Hello guys a question regarding large dataset as artifact I Outerbounds #dev-metaflow

Hello guys, a question regarding large dataset as ...

faint-hair-28386

08/03/2022, 2:22 PM

Hello guys, a question regarding large dataset as artifact. I’m building a demo with metaflow and a few steps are about converting data and splitting it later into test|train sets. Right now I’m thinking to use metaflow.S3 to store output results of a parallel conversion step and then read it in another step. Despite that, looking into docs, there are a few notes that Datastore should be enough for the most cases. I think my case should be under that “most cases”. I wonder how metaflow devs approach this issue. Increasing resources isn’t feasible, since a dataset can be extremely large. So,

join

will be OOM. Is there a way to pass references within join, so it doesn’t load data? Can I then read data iteratively?

✅ 1

ancient-application-36103

08/03/2022, 3:33 PM

How large is the large dataset?

faint-hair-28386

08/03/2022, 3:35 PM

large enough to not consider allocating an instance with sufficient RAM. Let’s say a few dozens GB

👍 1

ancient-application-36103

08/03/2022, 3:36 PM

If you are using

merge_artifacts

in the

join

step to pass the variables down, it should work without any issues.

square-wire-39606

08/03/2022, 3:38 PM

https://docs.metaflow.org/metaflow/basics#data-flow-through-the-graph

faint-hair-28386

08/03/2022, 3:39 PM

it didn’t 🙂 not that long ago we had a discussion here - let’s take CIFAR10, upscale it to 299x299 and try to pass it between steps. Sequential steps do work. Join though, blows up. I tried 24GB of ram if I recall correctly. Anyway, I’m rather looking for a way, how not to load everything into the memory at once. If I can use a generator with

yield

where it pulls data only at the actual yielding

faint-hair-28386

08/03/2022, 3:39 PM

I hope it makes sense 😄

faint-hair-28386

08/03/2022, 3:39 PM

https://outerbounds-community.slack.com/archives/C02116BBNTU/p1658173377496339

faint-hair-28386

08/03/2022, 3:41 PM

my join looks like this now

Copy code

@retry(times=2)
    @resources(cpu=2, memory=16000)
    @step
    def join(self, inputs):
        import numpy as np
        self.Xnew = np.concatenate([result.converted for result in inputs])
        print(f'Assigned new X {len(self.Xnew)}')
        self.merge_artifacts(inputs, include=['y', 'labels'])
        self.next(self.split)

faint-hair-28386

08/03/2022, 3:42 PM

I limited dataset to 22% out of the original one.
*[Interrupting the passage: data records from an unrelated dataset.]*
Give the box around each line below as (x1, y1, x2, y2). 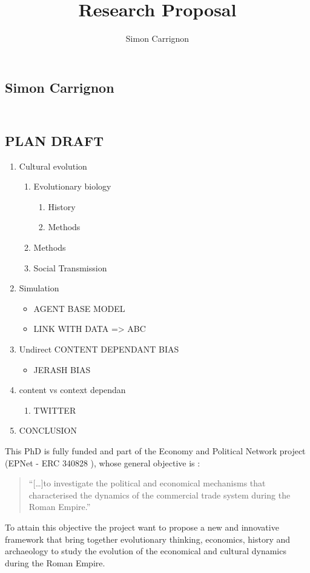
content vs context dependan (19, 383, 126, 396)
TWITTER (33, 403, 76, 416)
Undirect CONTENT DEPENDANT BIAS (19, 343, 179, 356)
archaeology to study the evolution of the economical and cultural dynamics (5, 545, 286, 557)
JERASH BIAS (33, 363, 91, 376)
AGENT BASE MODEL (33, 302, 125, 314)
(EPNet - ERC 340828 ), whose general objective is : (5, 456, 200, 469)
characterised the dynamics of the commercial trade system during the (28, 488, 291, 501)
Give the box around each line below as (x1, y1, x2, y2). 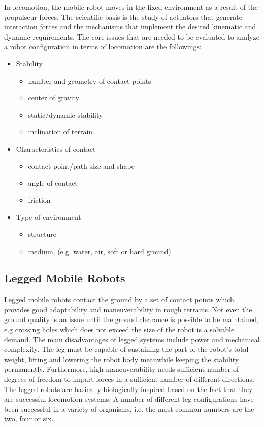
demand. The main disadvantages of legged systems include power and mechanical (4, 334, 260, 344)
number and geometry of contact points (28, 75, 151, 86)
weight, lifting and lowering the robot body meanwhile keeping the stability (4, 353, 239, 364)
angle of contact (28, 177, 78, 188)
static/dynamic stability (28, 109, 103, 120)
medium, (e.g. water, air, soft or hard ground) (28, 245, 171, 256)
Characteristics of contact (16, 143, 96, 154)
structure (28, 228, 56, 239)

It was for a quick demo. That metaflow is feasible to work with. Now I’m doing something more advanced. With more data

ancient-application-36103

08/03/2022, 3:42 PM

result.converted

a big object in the preceding step?

ancient-application-36103

08/03/2022, 3:44 PM

How do you want to access the several large objects that are generated in the upstream foreach? Is it within this foreach join or somewhere below?

faint-hair-28386

08/03/2022, 3:44 PM

define big 🙂 it’s a list of 1000 upscaled images 299x299

Copy code

@resources(cpu=2)
    @step
    def convert(self):
        from PIL import Image
        from hxml.constants import DEFAULT_IMAGE_SIZE
        import io
        import numpy as np

        def resize_image(image):
            import tensorflow as tf
            return tf.image.resize(image, DEFAULT_IMAGE_SIZE)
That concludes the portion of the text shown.